:: TASK ::
Pictures in the data must not be copied, but everything else should be output exactly.

----------

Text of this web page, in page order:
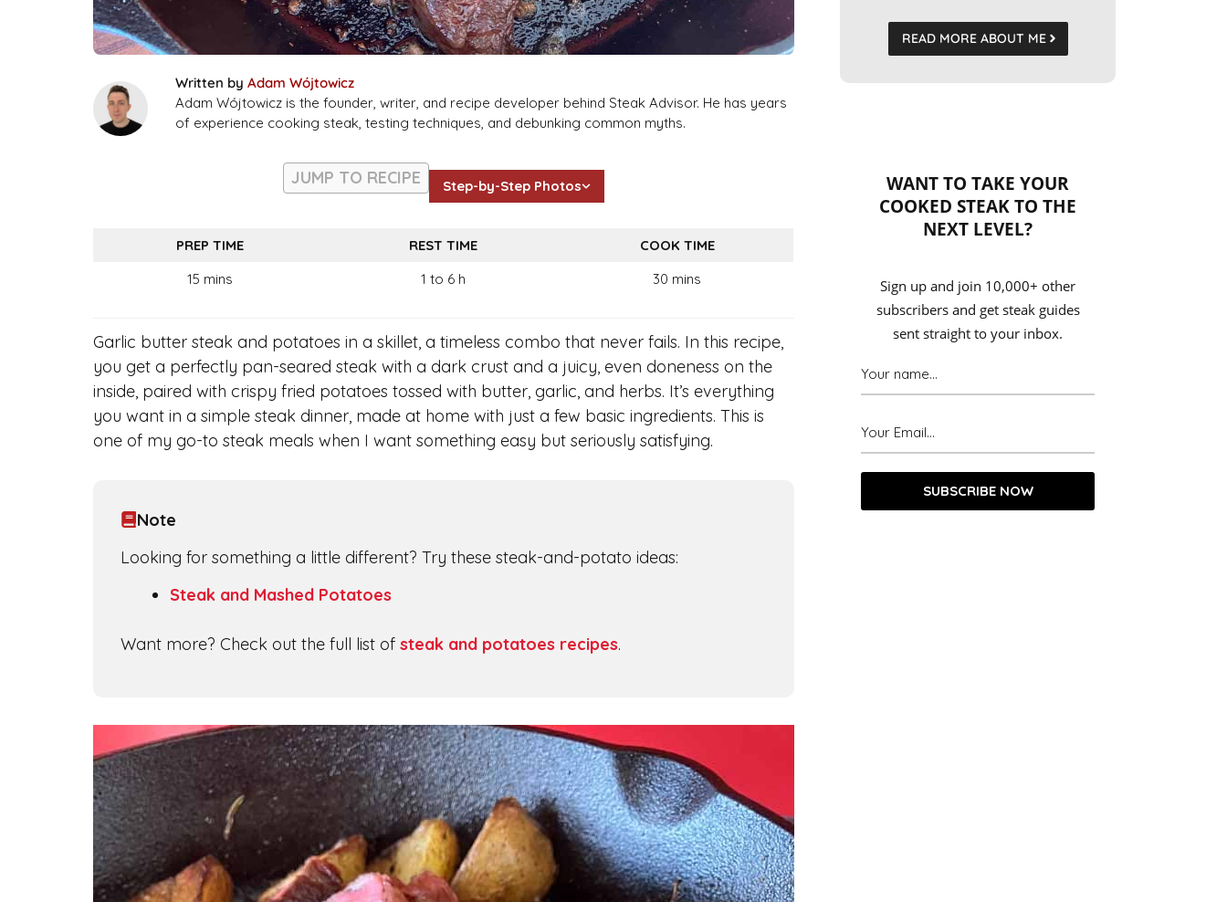
Written by Adam Wójtowicz
Adam Wójtowicz is the founder, writer, and recipe developer behind Steak Advisor. He has years
of experience cooking steak, testing techniques, and debunking common myths.
JUMP TO RECIPE Step-by-Step Photos
PREP TIME REST TIME
COOK TIME
15 mins
1 to 6 h 30 mins
Garlic butter steak and potatoes in a skillet, a timeless combo that never fails. In this recipe,
you get a perfectly pan-seared steak with a dark crust and a juicy, even doneness on the
inside, paired with crispy fried potatoes tossed with butter, garlic, and herbs. It’s everything
you want in a simple steak dinner, made at home with just a few basic ingredients. This is
one of my go-to steak meals when I want something easy but seriously satisfying.
Note
Looking for something a little different? Try these steak-and-potato ideas:
Steak and Mashed Potatoes
Want more? Check out the full list of steak and potatoes recipes.
READ MORE ABOUT ME
WANT TO TAKE YOUR
COOKED STEAK TO THE
NEXT LEVEL?
Sign up and join 10,000+ other
subscribers and get steak guides
sent straight to your inbox.

----------

:: EXERCISE ANSWER ::
Text of this web page, in page order:
Written by Adam Wójtowicz
Adam Wójtowicz is the founder, writer, and recipe developer behind Steak Advisor. He has years
of experience cooking steak, testing techniques, and debunking common myths.
JUMP TO RECIPE Step-by-Step Photos
PREP TIME REST TIME
COOK TIME
15 mins
1 to 6 h 30 mins
Garlic butter steak and potatoes in a skillet, a timeless combo that never fails. In this recipe,
you get a perfectly pan-seared steak with a dark crust and a juicy, even doneness on the
inside, paired with crispy fried potatoes tossed with butter, garlic, and herbs. It’s everything
you want in a simple steak dinner, made at home with just a few basic ingredients. This is
one of my go-to steak meals when I want something easy but seriously satisfying.
Note
Looking for something a little different? Try these steak-and-potato ideas:
Steak and Mashed Potatoes
Want more? Check out the full list of steak and potatoes recipes.
READ MORE ABOUT ME
WANT TO TAKE YOUR
COOKED STEAK TO THE
NEXT LEVEL?
Sign up and join 10,000+ other
subscribers and get steak guides
sent straight to your inbox.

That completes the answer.